__Your assignment__
Go from the first line below to the one with "Physics Constants" and print each line exactly.

===== Input material

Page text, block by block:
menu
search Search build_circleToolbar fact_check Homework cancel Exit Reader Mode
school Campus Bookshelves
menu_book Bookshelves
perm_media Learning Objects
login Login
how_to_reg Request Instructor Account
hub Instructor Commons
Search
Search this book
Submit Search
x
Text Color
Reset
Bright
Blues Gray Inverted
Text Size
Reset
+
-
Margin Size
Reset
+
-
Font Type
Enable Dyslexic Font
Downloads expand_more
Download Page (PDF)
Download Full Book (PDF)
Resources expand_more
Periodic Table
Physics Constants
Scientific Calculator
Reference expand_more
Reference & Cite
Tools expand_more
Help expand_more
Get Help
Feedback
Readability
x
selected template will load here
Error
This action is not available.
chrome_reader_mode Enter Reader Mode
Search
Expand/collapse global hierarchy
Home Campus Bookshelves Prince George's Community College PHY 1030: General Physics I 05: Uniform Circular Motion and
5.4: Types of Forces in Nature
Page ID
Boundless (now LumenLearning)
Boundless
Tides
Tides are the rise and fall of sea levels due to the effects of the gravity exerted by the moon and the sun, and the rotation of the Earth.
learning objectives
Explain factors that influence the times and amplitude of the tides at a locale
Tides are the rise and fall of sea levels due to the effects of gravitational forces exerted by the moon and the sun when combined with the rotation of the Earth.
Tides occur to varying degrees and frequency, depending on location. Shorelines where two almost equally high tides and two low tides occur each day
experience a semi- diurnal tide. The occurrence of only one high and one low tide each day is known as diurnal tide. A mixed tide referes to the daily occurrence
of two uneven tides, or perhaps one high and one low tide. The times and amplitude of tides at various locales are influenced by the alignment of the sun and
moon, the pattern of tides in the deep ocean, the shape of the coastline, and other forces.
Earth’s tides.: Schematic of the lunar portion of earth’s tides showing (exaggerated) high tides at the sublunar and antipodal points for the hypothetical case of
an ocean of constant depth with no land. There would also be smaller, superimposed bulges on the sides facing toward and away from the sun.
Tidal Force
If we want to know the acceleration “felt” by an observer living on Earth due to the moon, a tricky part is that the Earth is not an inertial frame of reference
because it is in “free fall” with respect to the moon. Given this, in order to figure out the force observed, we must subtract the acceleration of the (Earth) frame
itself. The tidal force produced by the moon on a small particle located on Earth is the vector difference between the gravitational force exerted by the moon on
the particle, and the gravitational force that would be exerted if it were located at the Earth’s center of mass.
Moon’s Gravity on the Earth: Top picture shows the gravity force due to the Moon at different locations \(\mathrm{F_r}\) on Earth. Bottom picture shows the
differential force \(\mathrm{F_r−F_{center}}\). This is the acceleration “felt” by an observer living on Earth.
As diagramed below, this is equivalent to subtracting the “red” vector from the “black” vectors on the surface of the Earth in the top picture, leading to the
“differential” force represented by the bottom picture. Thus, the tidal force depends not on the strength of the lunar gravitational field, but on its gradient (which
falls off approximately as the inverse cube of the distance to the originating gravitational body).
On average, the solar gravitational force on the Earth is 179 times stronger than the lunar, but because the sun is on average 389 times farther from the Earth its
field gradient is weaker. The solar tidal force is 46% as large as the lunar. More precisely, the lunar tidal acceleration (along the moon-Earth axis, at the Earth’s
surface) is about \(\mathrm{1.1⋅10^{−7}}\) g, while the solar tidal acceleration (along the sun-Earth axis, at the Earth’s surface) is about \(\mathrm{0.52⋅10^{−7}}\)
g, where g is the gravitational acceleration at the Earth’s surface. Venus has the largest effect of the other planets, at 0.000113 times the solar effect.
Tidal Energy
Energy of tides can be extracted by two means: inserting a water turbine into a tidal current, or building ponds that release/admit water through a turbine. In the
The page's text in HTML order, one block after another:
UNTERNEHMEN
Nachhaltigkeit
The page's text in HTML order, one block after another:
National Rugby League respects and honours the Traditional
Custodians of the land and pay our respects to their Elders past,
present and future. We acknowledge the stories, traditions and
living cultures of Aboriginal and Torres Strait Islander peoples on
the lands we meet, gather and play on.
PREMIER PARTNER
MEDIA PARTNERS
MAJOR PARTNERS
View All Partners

==========

__Output below__
Page text, block by block:
menu
search Search build_circleToolbar fact_check Homework cancel Exit Reader Mode
school Campus Bookshelves
menu_book Bookshelves
perm_media Learning Objects
login Login
how_to_reg Request Instructor Account
hub Instructor Commons
Search
Search this book
Submit Search
x
Text Color
Reset
Bright
Blues Gray Inverted
Text Size
Reset
+
-
Margin Size
Reset
+
-
Font Type
Enable Dyslexic Font
Downloads expand_more
Download Page (PDF)
Download Full Book (PDF)
Resources expand_more
Periodic Table
Physics Constants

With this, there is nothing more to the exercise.